** Task directions **
Count the lines below that contain the word "forces" and give only that number.
--- Dataset Enclosed Below ---
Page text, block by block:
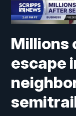
Millions
escape
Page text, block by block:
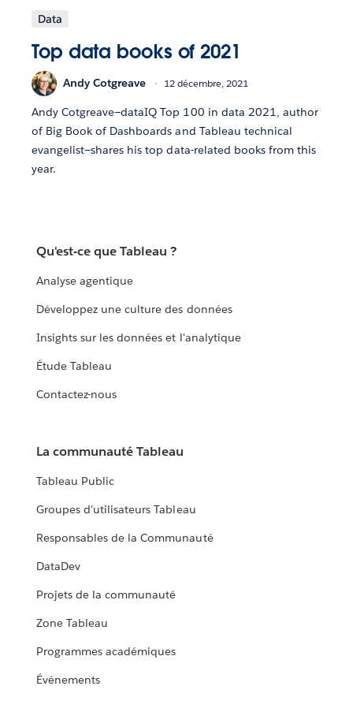
Data
Top data books of 2021
Andy Cotgreave 12 décembre, 2021
Andy Cotgreave—dataIQ Top 100 in data 2021, author
of Big Book of Dashboards and Tableau technical
evangelist—shares his top data-related books from this
year.
Qu'est-ce que Tableau ?
Analyse agentique
Développez une culture des données
Insights sur les données et l'analytique
Étude Tableau
Contactez-nous
La communauté Tableau
Tableau Public
Groupes d'utilisateurs Tableau
Responsables de la Communauté
DataDev
Projets de la communauté
Zone Tableau
Programmes académiques
Événements
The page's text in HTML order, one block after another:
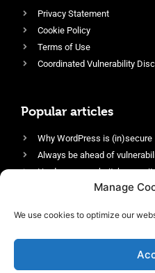
Manage
We use cookies to optimize our
Privacy Statement
Cookie Policy
Terms of Use
Coordinated Vulnerability
Popular articles
Why WordPress is (in)secure
Always be ahead of
Harden your website’s
Login protection as essential
Enable an efficient and
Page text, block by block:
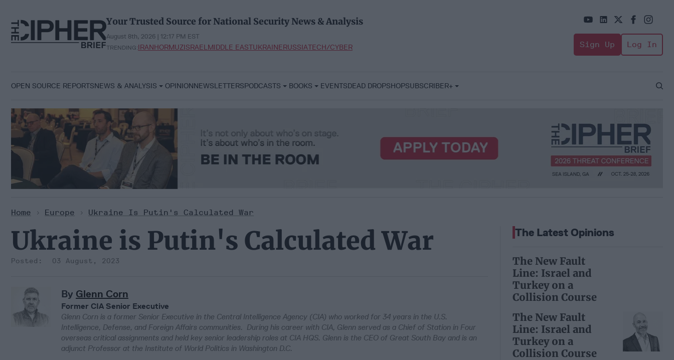
content
Your Trusted Source for National Security News & Analysis
August 8th, 2026 | 12:17 PM EST
TRENDING:IRANHORMUZISRAELMIDDLE EASTUKRAINERUSSIATECH/CYBER Sign Up Log In
OPEN SOURCE REPORTSNEWS & ANALYSIS OPINIONNEWSLETTERSPODCASTS BOOKS EVENTSDEAD DROPSHOPSUBSCRIBER+
Open
Home > Europe > Ukraine Is Putin's Calculated War
Ukraine is Putin's Calculated War
03 August, 2023
By Glenn Corn
Former CIA Senior Executive
Glenn Corn is a former Senior Executive in the Central Intelligence Agency (CIA) who worked for 34 years in the U.S.
Intelligence, Defense, and Foreign Affairs communities. During his career with CIA, Glenn served as a Chief of Station in Four
overseas critical assignments and held key senior leadership roles at CIA HQS. Glenn is the CEO of Great South Bay and is an
adjunct Professor at the Institute of World Politics in Washington D.C.
The Latest Opinions
The New Fault
Line: Israel and
Turkey on a
Collision Course
The New Fault
Line: Israel and
Turkey on a
Collision Course
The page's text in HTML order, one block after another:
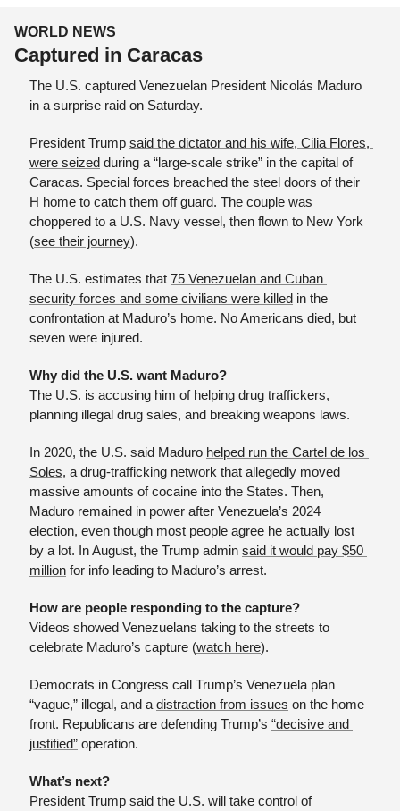
WORLD NEWS
Captured in Caracas
The U.S. captured Venezuelan President Nicolás Maduro
in a surprise raid on Saturday.
President Trump said the dictator and his wife, Cilia Flores,
were seized during a “large-scale strike” in the capital of
Caracas. Special forces breached the steel doors of their
H home to catch them off guard. The couple was
choppered to a U.S. Navy vessel, then flown to New York
(see their journey).
The U.S. estimates that 75 Venezuelan and Cuban
security forces and some civilians were killed in the
confrontation at Maduro’s home. No Americans died, but
seven were injured.
Why did the U.S. want Maduro?
The U.S. is accusing him of helping drug traffickers,
planning illegal drug sales, and breaking weapons laws.
In 2020, the U.S. said Maduro helped run the Cartel de los
Soles, a drug-trafficking network that allegedly moved
massive amounts of cocaine into the States. Then,
Maduro remained in power after Venezuela’s 2024
election, even though most people agree he actually lost
by a lot. In August, the Trump admin said it would pay $50
million for info leading to Maduro’s arrest.
How are people responding to the capture?
Videos showed Venezuelans taking to the streets to
celebrate Maduro’s capture (watch here).
Democrats in Congress call Trump’s Venezuela plan
“vague,” illegal, and a distraction from issues on the home
front. Republicans are defending Trump’s “decisive and
justified” operation.
What’s next?
President Trump said the U.S. will take control of
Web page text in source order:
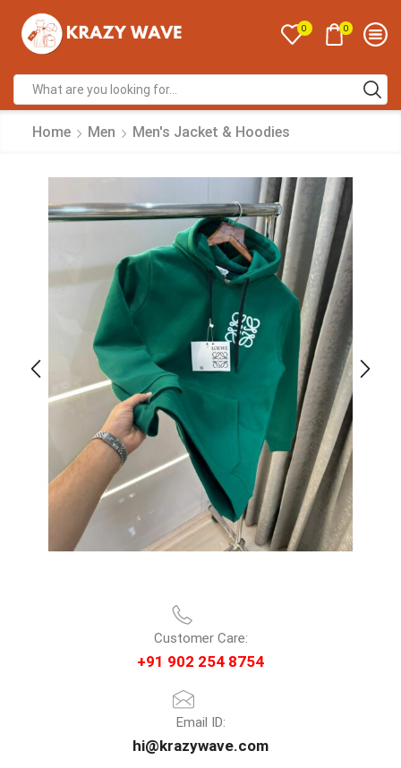
0 0
Home Men Men's Jacket & Hoodies
Customer Care:
+91 902 254 8754
Email ID:
hi@krazywave.com
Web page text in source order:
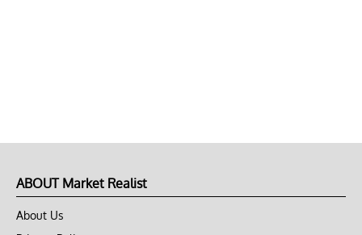
ABOUT Market Realist
About Us
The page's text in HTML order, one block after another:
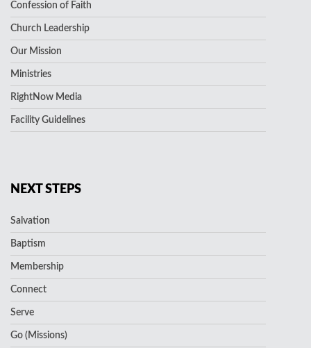
Confession of Faith
Church Leadership
Our Mission
Ministries
RightNow Media
Facility Guidelines
NEXT STEPS
Salvation
Baptism
Membership
Connect
Serve
Go (Missions)
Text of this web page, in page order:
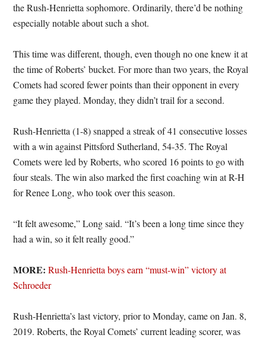
the Rush-Henrietta sophomore. Ordinarily, there’d be nothing
especially notable about such a shot.
This time was different, though, even though no one knew it at
the time of Roberts’ bucket. For more than two years, the Royal
Comets had scored fewer points than their opponent in every
game they played. Monday, they didn’t trail for a second.
Rush-Henrietta (1-8) snapped a streak of 41 consecutive losses
with a win against Pittsford Sutherland, 54-35. The Royal
Comets were led by Roberts, who scored 16 points to go with
four steals. The win also marked the first coaching win at R-H
for Renee Long, who took over this season.
“It felt awesome,” Long said. “It’s been a long time since they
had a win, so it felt really good.”
MORE:Rush-Henrietta boys earn “must-win” victory at
Schroeder
Rush-Henrietta’s last victory, prior to Monday, came on Jan. 8,
2019. Roberts, the Royal Comets’ current leading scorer, was
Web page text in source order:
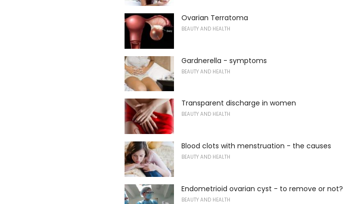
Ovarian Terratoma
BEAUTY AND HEALTH
Gardnerella - symptoms
BEAUTY AND HEALTH
Transparent discharge in women
BEAUTY AND HEALTH
Blood clots with menstruation - the causes
BEAUTY AND HEALTH
Endometrioid ovarian cyst - to remove or not?
BEAUTY AND HEALTH
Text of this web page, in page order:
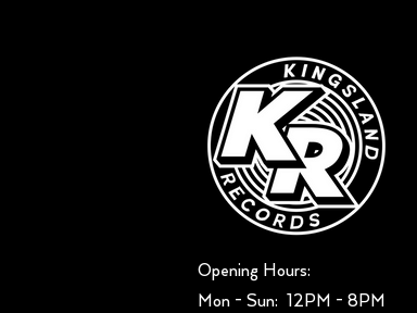
Opening Hours:
Mon - Sun: ​ 12PM - 8PM
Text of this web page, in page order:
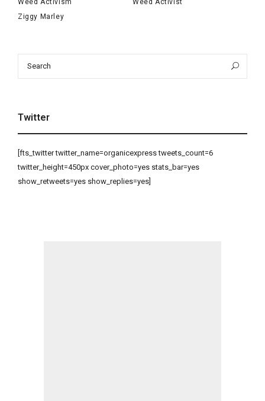
Weed Activism
Weed Activist
Ziggy Marley
Twitter
[fts_twitter twitter_name=organicexpress tweets_count=6
twitter_height=450px cover_photo=yes stats_bar=yes
show_retweets=yes show_replies=yes]
--- End of Enclosed Dataset ---
** Your solution **
2